Читать книгу Color - Karen Speerstra - Страница 10
Light-Birthing Stories
ОглавлениеThe command of Genesis “Let there be light!” was so strong, according to the Hebrew tradition, that Adam could see from one end of the universe to the other. This primordial light is sometimes called a “Hidden Light.” Howard Schwartz, professor of English at the University of Missouri, describes it as coming forth from the place in the universe where the Temple in Jerusalem would one day stand. Some say it came when “God wrapped himself in a prayer shawl of light.” Where did it go? Perhaps it’s hidden in the stories of the Torah. Others say it’s not hidden at all, but only the righteous can see it.3
Our Divine Creator may have said, “Let there be time and space!” “Let there be a universe filled with possibility.” “Let there be a womblike environment for all things to grow.” But first, the Creator said, “Let there be light.” Why? Because our Creator wanted to have us help with the creating of something in His/Her image. We come from light and color. And we will return to light and color. Physicists tell us everything, every atom that forms what we see around us, inside us, and within everything on earth, and in fact, in all the planets we can number, once came from the stars. Every breath we take is “star-breath.” Kenneth F. Weaver, a science writer who died at 94 in 2010, once put it like this: “It may come as a shock to learn that nearly all the atoms in your body and in the earth were once part of a star that exploded and disintegrated, and that probably those same atoms were once the debris of still an earlier star.”4
People from around our globe tell various stories of how we were collectively birthed into light on that “first day.” The ancient Mayas-Quiché say in their sacred book, the Popol Vuh, that “The Heart of Heavens” was the “track of lightning,” the “flash that wounds.” Australian aborigines explain it like this: “In the Beginning the Earth was an infinite and murky plain, separated from the sky and from the great salt sea and smothered in a shadowy twilight. There were neither Sun nor moon nor Stars… On the morning of the First Day, the Sun felt the urge to be born… The Sun burst through the surface, flooding the land with golden light, warming the hollows under which each Ancestor lay sleeping…”5
The Maoris’ oral culture from New Zealand tells how Ranginui, the sky father, and Papatuanuku, the earth mother, came together and birthed seventy children. They were so close, however, that their embrace kept the light out so all their kids had to live in a world of darkness. Finally, a long, rhythmic, Maori creation chant tell us, the children managed to separate their parents from their embrace and then light streamed into the world.
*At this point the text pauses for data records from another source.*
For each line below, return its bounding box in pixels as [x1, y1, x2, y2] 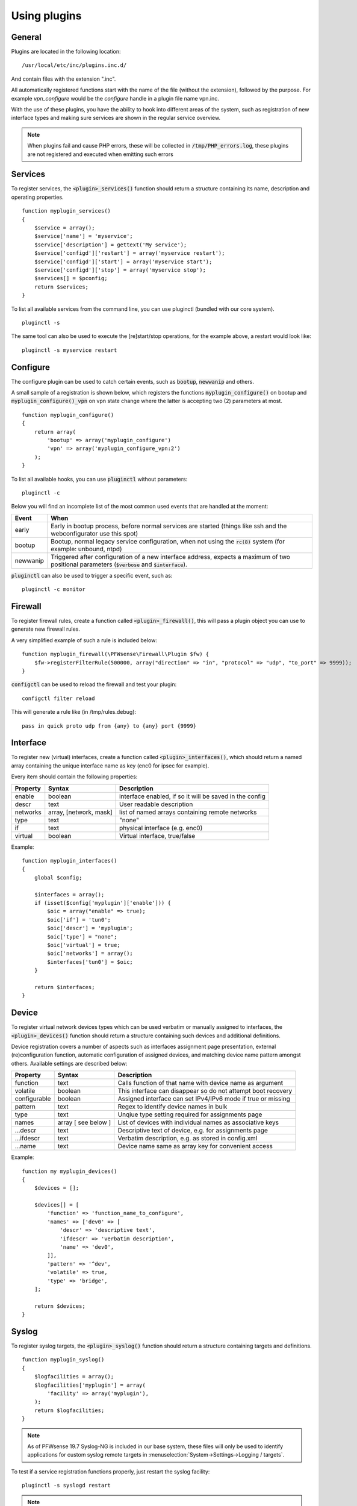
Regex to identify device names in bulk [117, 1102, 228, 1111]
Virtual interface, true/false [119, 831, 196, 840]
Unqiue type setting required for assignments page [117, 1110, 262, 1119]
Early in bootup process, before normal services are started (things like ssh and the [51, 522, 287, 530]
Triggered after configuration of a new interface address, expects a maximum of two [51, 552, 290, 561]
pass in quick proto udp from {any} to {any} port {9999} [22, 722, 197, 729]
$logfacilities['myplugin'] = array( [34, 1381, 146, 1389]
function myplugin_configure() [22, 411, 114, 418]
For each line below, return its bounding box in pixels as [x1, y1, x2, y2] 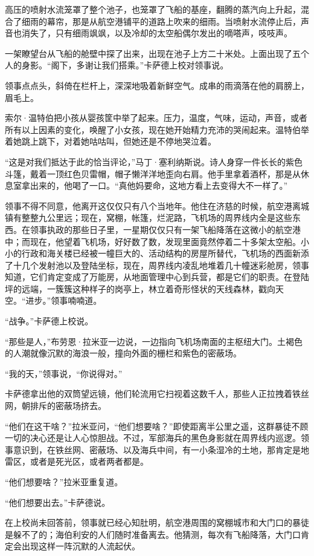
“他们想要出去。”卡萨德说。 [5, 495, 111, 508]
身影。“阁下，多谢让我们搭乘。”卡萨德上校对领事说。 [21, 59, 229, 71]
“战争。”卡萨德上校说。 [5, 315, 94, 327]
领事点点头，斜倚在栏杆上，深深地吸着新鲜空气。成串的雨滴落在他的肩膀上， [5, 79, 309, 91]
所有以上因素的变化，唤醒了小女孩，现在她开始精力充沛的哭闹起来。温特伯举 [5, 123, 309, 136]
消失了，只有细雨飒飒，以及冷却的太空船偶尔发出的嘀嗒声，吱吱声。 [21, 27, 292, 39]
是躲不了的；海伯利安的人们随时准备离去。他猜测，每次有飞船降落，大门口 [5, 528, 301, 540]
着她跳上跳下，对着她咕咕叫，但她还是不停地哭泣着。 [5, 135, 216, 148]
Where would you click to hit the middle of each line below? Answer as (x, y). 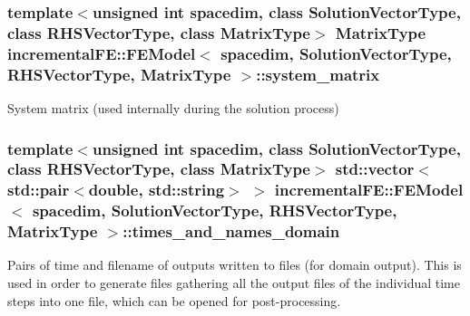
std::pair (39, 190)
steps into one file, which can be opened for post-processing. (174, 300)
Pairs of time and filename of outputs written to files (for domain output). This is (235, 265)
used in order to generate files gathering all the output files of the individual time (234, 283)
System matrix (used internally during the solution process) (173, 107)
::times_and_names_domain (231, 231)
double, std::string (157, 190)
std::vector (375, 169)
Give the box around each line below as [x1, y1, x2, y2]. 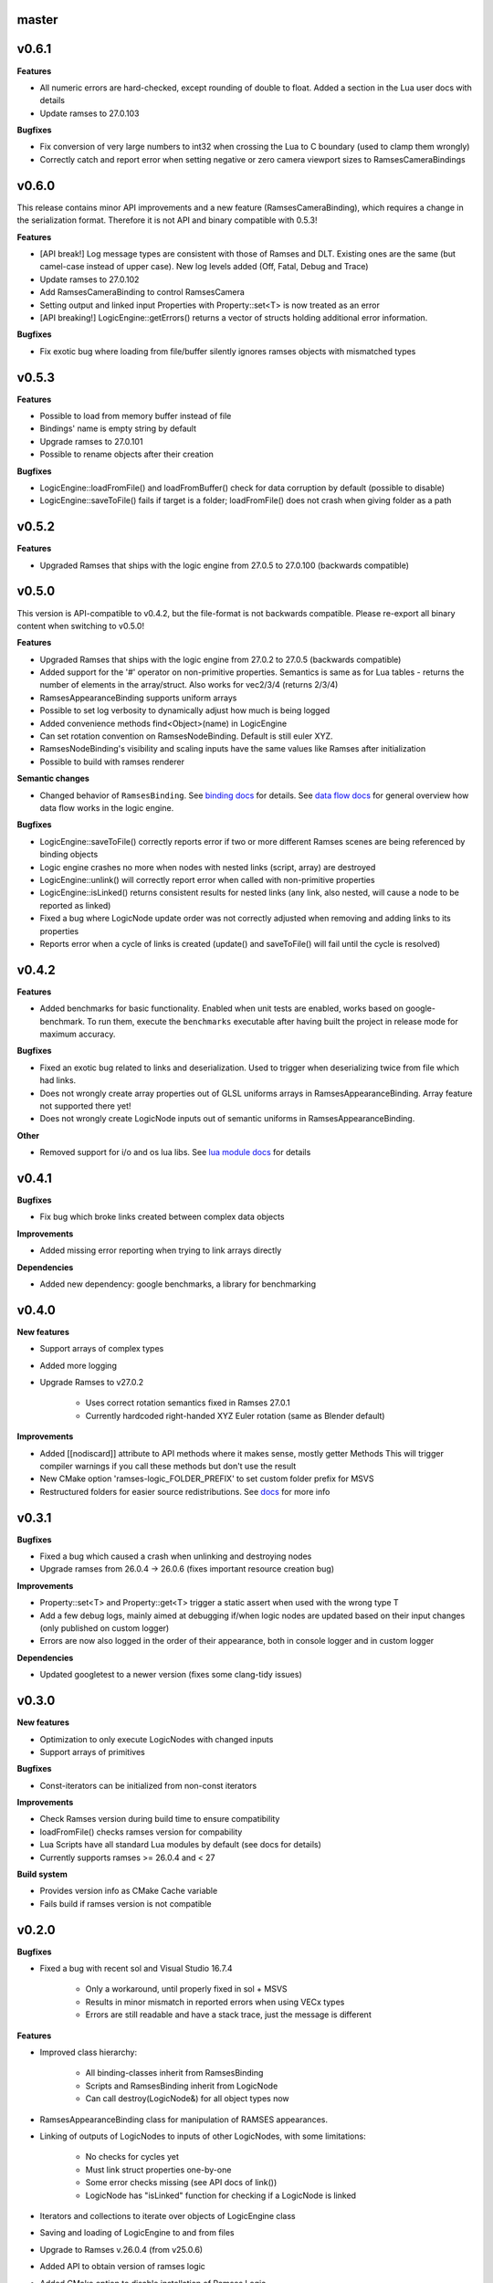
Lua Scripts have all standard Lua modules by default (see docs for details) [39, 1839, 321, 1850]
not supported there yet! [39, 1100, 131, 1111]
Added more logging [39, 1360, 118, 1371]
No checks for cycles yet [85, 2151, 180, 2162]
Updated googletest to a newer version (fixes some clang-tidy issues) [39, 1669, 303, 1680]
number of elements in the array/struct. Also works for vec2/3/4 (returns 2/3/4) [39, 679, 339, 690]
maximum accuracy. [39, 1028, 116, 1039]
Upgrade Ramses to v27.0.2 [39, 1377, 144, 1388]
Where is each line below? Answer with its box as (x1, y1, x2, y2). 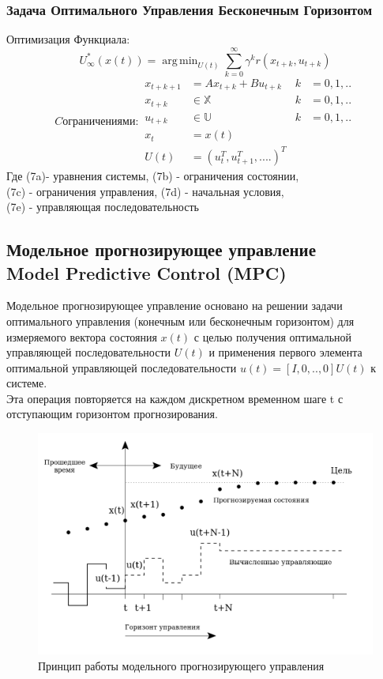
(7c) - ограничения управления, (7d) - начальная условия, (6, 183, 284, 199)
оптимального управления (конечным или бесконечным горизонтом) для (6, 312, 355, 329)
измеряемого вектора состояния (6, 328, 157, 345)
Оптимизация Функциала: (6, 31, 130, 47)
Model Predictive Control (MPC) (6, 260, 287, 285)
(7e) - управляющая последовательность (6, 198, 199, 215)
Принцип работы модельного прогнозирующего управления (38, 657, 325, 673)
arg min (162, 55, 198, 66)
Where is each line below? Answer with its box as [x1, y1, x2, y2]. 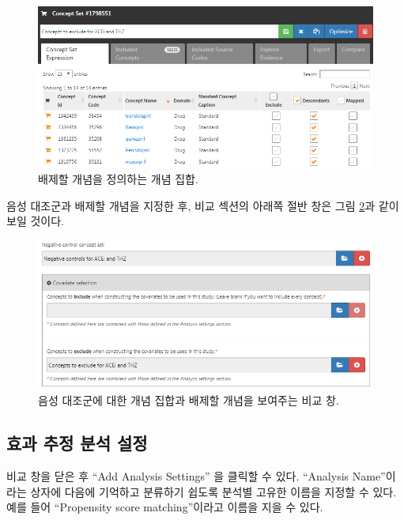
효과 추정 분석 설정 [6, 431, 148, 455]
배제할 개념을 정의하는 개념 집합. [38, 171, 198, 187]
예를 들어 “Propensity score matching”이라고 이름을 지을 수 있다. [6, 499, 323, 515]
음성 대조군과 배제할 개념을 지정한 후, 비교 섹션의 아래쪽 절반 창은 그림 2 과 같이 [6, 197, 399, 213]
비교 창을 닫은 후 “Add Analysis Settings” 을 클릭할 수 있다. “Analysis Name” [6, 468, 386, 484]
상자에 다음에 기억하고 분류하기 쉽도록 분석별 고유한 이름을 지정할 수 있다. [30, 483, 397, 499]
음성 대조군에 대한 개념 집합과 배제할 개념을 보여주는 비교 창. [38, 392, 339, 409]
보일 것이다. [6, 213, 64, 229]
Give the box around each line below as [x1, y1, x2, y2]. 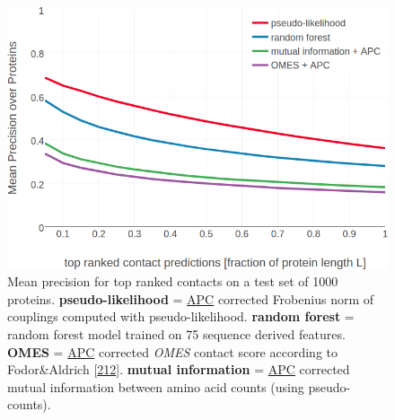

From the conception the increase,
From the increase the thought,
From the thought the remembrance,
From the remembrance the consciousness.
From consciousness the desire…6
From nothing our planet received the begetting. It all came, Japanese traditions explain, from a place beyond. “Before the heavens and the earth came into existence, all was a chaos, unimaginably limitless and without definite shape or form. Eon followed eon: then, lo! out of this boundless, shapeless mass something light and transparent rose up and formed the heaven. This was the Plain of High Heaven.”7
The Kono people of New Guinea tell the story of how the tou-tou bird sang its first notes and that brought light. The Yoruba people of Nigeria sing of Olorun, a great being in the sky who sparked gases into an explosion and from this fireball came earth’s light. And the Mossi people of Africa say everything originally came from truth. Interestingly enough, the ancient Greeks also used the same word for “light” as for “truth.”
Scientists tell us blue-green algae and bacteria lived on our planet for two billion years — all alone. From these first colors sprouted all life.